Problem to solve:
From the records below, set down exactly the lines starting with the line that contains "you should also" and going on through the line that contains "frequency and ferocity". Nothing else is wanted.
*** Working data Section Begins ***
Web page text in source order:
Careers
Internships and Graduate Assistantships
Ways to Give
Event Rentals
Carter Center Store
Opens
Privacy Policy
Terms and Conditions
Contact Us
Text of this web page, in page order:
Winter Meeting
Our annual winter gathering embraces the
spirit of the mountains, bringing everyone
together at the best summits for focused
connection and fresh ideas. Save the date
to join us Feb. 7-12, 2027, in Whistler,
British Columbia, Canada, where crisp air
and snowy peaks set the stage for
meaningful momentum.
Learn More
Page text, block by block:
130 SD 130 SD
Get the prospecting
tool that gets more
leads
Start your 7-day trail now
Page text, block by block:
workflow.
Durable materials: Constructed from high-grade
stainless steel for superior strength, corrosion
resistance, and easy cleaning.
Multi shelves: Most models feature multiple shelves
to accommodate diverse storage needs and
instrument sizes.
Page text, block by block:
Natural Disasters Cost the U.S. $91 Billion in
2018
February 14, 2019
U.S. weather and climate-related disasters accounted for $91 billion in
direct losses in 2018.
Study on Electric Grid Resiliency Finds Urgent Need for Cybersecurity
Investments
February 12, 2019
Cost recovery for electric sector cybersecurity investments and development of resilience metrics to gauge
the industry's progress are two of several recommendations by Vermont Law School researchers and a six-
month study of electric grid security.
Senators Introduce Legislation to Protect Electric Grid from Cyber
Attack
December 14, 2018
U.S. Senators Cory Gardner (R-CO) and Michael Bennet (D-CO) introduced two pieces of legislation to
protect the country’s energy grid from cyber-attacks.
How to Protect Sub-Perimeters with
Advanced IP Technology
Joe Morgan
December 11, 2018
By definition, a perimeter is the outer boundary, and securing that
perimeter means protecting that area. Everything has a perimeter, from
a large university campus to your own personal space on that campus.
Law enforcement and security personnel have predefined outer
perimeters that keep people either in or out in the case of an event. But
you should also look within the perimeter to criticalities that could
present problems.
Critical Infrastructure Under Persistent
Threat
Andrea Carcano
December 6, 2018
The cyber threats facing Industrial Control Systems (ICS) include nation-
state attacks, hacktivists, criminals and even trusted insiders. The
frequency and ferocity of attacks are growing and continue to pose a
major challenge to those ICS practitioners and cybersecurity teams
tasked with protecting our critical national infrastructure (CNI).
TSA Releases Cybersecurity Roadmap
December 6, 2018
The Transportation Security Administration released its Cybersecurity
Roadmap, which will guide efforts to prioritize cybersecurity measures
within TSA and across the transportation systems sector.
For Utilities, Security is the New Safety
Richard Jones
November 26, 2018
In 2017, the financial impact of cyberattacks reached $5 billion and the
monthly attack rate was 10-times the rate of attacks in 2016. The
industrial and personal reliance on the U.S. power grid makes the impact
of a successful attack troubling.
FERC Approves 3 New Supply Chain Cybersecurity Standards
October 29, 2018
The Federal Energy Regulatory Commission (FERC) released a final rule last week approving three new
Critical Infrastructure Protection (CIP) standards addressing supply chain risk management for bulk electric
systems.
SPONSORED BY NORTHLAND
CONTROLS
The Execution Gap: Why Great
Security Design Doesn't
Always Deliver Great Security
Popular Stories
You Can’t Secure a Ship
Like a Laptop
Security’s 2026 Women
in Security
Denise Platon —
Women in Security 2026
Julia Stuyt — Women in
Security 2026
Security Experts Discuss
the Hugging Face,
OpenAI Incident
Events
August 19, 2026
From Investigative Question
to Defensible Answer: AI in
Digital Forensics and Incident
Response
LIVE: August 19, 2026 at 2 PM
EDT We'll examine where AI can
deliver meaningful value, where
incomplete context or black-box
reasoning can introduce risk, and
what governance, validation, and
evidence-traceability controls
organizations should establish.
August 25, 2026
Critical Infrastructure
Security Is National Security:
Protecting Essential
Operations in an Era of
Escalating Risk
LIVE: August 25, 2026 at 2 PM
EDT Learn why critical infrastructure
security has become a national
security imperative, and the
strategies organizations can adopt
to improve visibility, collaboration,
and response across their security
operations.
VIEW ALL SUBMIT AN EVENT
*** Working data Section Ends ***
Output:
you should also look within the perimeter to criticalities that could
present problems.
Critical Infrastructure Under Persistent
Threat
Andrea Carcano
December 6, 2018
The cyber threats facing Industrial Control Systems (ICS) include nation-
state attacks, hacktivists, criminals and even trusted insiders. The
frequency and ferocity of attacks are growing and continue to pose a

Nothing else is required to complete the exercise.